----- Supplied data -----

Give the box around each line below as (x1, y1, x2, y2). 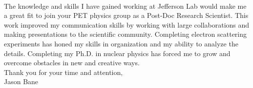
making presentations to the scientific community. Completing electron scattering (4, 29, 247, 39)
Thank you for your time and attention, (4, 67, 123, 77)
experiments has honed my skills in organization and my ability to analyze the (4, 38, 238, 48)
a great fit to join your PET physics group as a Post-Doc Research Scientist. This (4, 10, 249, 20)
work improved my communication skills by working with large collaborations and (4, 19, 250, 29)
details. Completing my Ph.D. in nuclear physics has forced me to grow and (4, 48, 231, 58)
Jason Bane (4, 76, 39, 87)
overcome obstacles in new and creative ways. (4, 58, 140, 68)
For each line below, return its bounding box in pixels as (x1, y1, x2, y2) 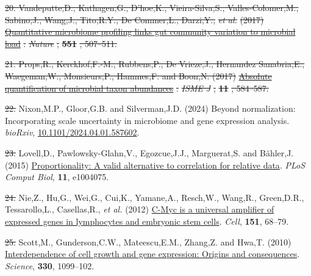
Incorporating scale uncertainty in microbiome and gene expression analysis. (5, 114, 290, 126)
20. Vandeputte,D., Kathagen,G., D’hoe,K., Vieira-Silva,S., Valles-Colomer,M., (5, 1, 299, 13)
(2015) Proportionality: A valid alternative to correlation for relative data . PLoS (5, 158, 306, 171)
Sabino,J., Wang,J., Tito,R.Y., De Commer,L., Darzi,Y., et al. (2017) (5, 13, 264, 26)
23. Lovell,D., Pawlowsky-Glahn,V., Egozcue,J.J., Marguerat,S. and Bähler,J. (5, 146, 294, 159)
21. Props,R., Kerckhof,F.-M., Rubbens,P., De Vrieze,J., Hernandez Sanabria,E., (5, 57, 305, 70)
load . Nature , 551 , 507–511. (5, 37, 117, 49)
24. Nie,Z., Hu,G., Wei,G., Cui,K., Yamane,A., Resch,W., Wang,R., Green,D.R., (5, 191, 304, 203)
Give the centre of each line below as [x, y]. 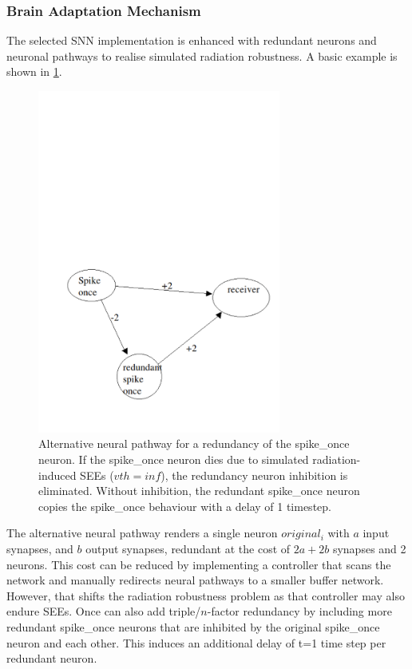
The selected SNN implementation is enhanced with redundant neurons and [192, 40]
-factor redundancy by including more [299, 611]
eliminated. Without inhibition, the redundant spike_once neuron [199, 491]
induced [57, 475]
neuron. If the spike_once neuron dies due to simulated [174, 459]
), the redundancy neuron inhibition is [254, 475]
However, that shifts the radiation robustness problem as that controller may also [206, 595]
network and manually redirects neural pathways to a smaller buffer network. [195, 580]
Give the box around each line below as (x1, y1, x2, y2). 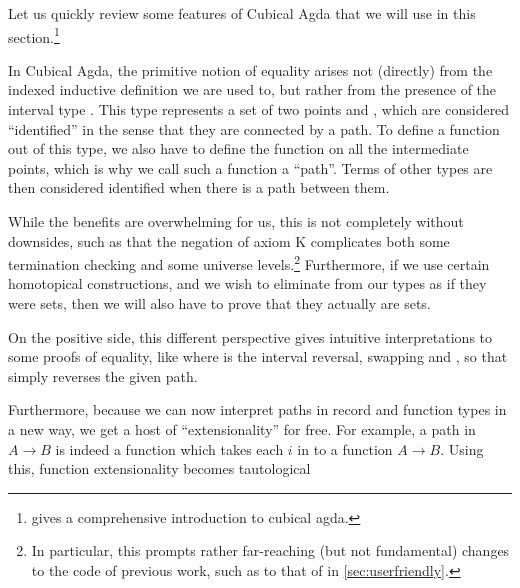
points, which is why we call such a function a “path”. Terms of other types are (8, 157, 493, 178)
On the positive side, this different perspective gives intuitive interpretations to (8, 326, 493, 347)
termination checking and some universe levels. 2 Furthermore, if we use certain (8, 251, 490, 274)
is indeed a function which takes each (55, 438, 284, 459)
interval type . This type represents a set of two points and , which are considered (8, 99, 510, 120)
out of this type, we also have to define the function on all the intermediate (8, 138, 469, 159)
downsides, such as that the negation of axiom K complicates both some (8, 230, 450, 251)
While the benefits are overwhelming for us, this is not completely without (8, 211, 464, 231)
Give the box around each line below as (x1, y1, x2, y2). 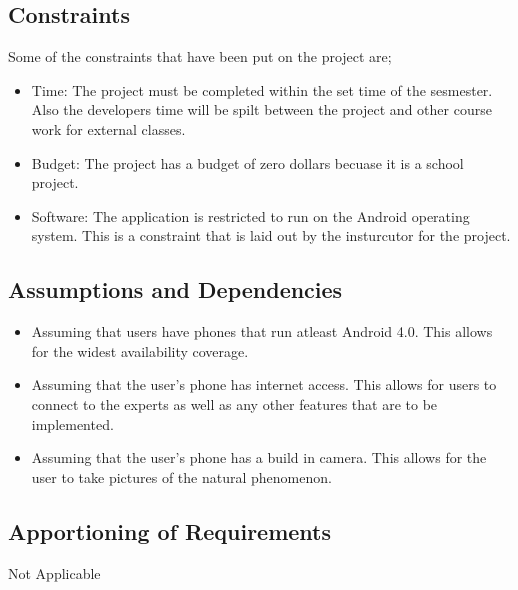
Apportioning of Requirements (8, 515, 332, 546)
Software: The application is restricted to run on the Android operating (31, 205, 470, 226)
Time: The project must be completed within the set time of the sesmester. (31, 79, 493, 100)
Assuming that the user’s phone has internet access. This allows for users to (31, 374, 497, 395)
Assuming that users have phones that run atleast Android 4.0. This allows (31, 321, 493, 342)
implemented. (31, 413, 114, 434)
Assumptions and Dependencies (8, 274, 343, 305)
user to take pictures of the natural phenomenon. (31, 466, 332, 487)
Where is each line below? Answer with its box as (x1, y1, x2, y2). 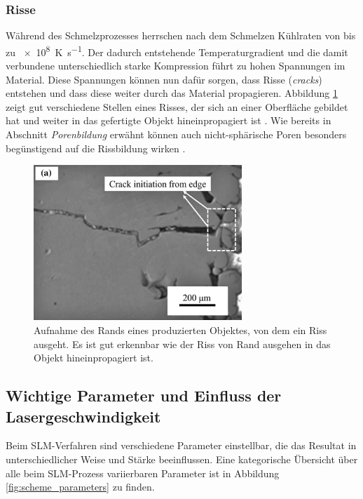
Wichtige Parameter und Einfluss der (6, 385, 282, 406)
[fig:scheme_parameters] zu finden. (6, 479, 155, 494)
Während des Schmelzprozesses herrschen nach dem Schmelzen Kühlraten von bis (6, 28, 356, 43)
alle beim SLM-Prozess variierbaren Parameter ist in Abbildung (6, 465, 280, 480)
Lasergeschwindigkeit (6, 405, 161, 427)
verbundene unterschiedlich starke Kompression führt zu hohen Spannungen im (6, 58, 345, 73)
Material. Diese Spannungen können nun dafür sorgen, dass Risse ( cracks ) (6, 72, 322, 86)
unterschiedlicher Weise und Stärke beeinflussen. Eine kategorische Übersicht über (6, 452, 358, 467)
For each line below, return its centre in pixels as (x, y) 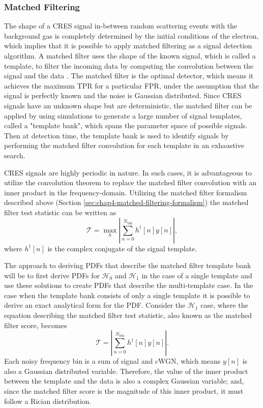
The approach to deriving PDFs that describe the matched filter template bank (128, 265)
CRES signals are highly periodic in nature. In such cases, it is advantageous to (128, 172)
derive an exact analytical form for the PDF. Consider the (95, 305)
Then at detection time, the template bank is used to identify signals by (116, 135)
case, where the (224, 305)
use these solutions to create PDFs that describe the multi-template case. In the (129, 285)
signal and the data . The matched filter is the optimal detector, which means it (129, 76)
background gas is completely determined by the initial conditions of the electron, (131, 35)
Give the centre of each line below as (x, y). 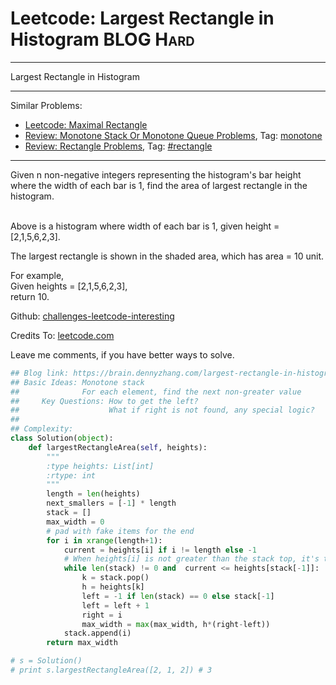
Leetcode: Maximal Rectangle (86, 124)
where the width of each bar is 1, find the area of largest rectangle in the (159, 185)
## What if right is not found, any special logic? (162, 410)
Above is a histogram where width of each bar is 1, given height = (145, 226)
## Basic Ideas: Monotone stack (77, 382)
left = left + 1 (115, 605)
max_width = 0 (75, 522)
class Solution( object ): (62, 438)
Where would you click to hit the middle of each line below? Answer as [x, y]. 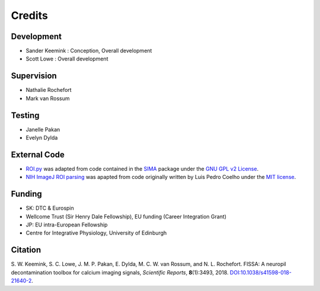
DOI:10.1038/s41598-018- [260, 272]
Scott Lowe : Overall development [67, 59]
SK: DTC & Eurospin [50, 208]
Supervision [34, 76]
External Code [38, 154]
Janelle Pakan [43, 129]
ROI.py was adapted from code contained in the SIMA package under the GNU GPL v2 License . [142, 168]
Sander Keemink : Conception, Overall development [89, 51]
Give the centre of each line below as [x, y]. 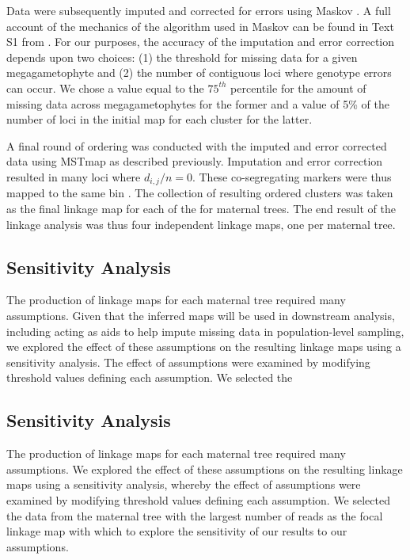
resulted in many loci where [74, 176]
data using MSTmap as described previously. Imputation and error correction [195, 161]
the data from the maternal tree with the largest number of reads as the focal [195, 515]
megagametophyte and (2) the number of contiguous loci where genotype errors [199, 72]
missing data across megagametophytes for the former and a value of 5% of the [198, 103]
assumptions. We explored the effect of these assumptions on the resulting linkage [205, 469]
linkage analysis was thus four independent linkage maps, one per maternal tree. [201, 224]
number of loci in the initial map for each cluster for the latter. [159, 119]
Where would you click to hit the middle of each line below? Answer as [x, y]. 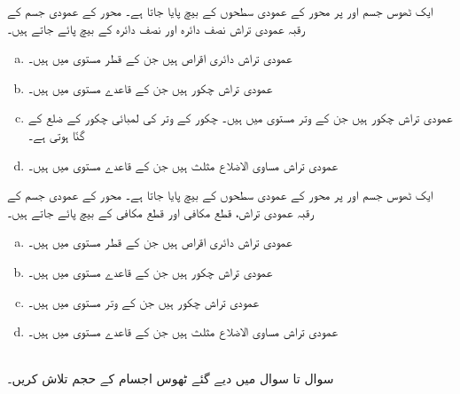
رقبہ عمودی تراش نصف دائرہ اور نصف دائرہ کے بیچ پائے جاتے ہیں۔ [156, 28]
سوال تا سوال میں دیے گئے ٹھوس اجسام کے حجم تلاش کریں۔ [171, 378]
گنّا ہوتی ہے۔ [56, 134]
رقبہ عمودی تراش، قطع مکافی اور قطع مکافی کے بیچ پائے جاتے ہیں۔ [160, 212]
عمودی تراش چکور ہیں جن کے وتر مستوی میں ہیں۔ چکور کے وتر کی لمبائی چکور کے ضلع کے [240, 118]
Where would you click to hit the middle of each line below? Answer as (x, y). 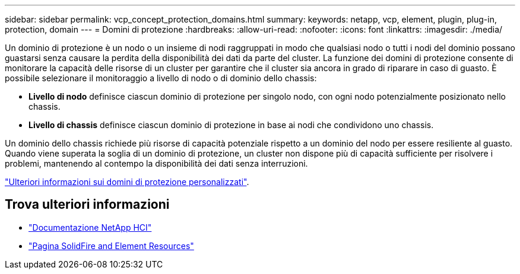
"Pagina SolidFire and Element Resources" (111, 246)
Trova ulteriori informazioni (87, 205)
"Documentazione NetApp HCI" (90, 227)
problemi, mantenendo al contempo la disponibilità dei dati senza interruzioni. (156, 163)
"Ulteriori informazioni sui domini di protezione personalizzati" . (127, 182)
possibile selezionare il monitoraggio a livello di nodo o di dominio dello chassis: (161, 78)
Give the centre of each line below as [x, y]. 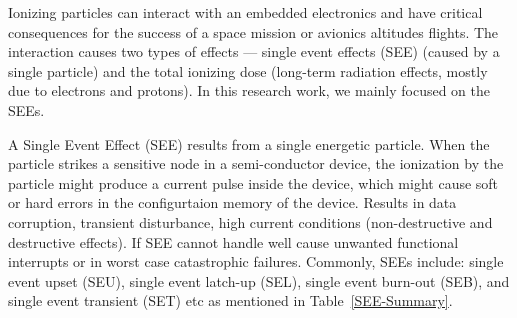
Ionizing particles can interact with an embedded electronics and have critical [245, 12]
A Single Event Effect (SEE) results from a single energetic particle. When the [249, 143]
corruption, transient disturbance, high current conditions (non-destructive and [250, 221]
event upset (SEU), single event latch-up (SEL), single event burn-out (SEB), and [259, 280]
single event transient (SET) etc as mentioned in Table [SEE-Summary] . [230, 300]
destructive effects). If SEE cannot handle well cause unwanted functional [233, 241]
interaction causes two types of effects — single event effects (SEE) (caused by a [254, 51]
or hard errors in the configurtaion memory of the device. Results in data [232, 202]
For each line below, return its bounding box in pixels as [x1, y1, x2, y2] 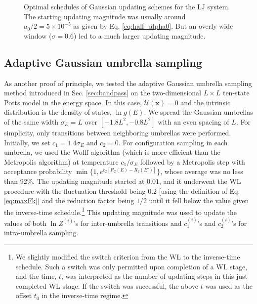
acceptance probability [4, 166, 72, 176]
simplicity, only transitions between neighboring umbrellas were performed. [4, 127, 231, 137]
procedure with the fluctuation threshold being [4, 185, 146, 196]
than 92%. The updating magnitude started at [4, 175, 145, 186]
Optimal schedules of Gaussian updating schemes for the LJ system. [24, 1, 230, 11]
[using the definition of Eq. [159, 185, 240, 196]
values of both [4, 217, 47, 228]
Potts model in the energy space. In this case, [4, 97, 142, 107]
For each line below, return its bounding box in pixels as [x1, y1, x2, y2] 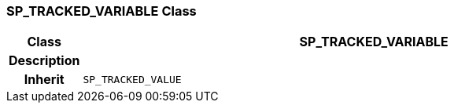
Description [9, 53, 80, 69]
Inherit [24, 71, 65, 88]
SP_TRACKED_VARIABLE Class [6, 3, 197, 19]
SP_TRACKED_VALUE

-----

== Exercise goal ==
Scan the entries for lines holding the string "such", then copy every one of them.

== Reply ==
points, which is why we call such a function a “path”. Terms of other types are (8, 157, 493, 178)
downsides, such as that the negation of axiom K complicates both some (8, 230, 450, 251)
CRES signals are highly periodic in nature. In such cases, it is advantageous to (128, 172)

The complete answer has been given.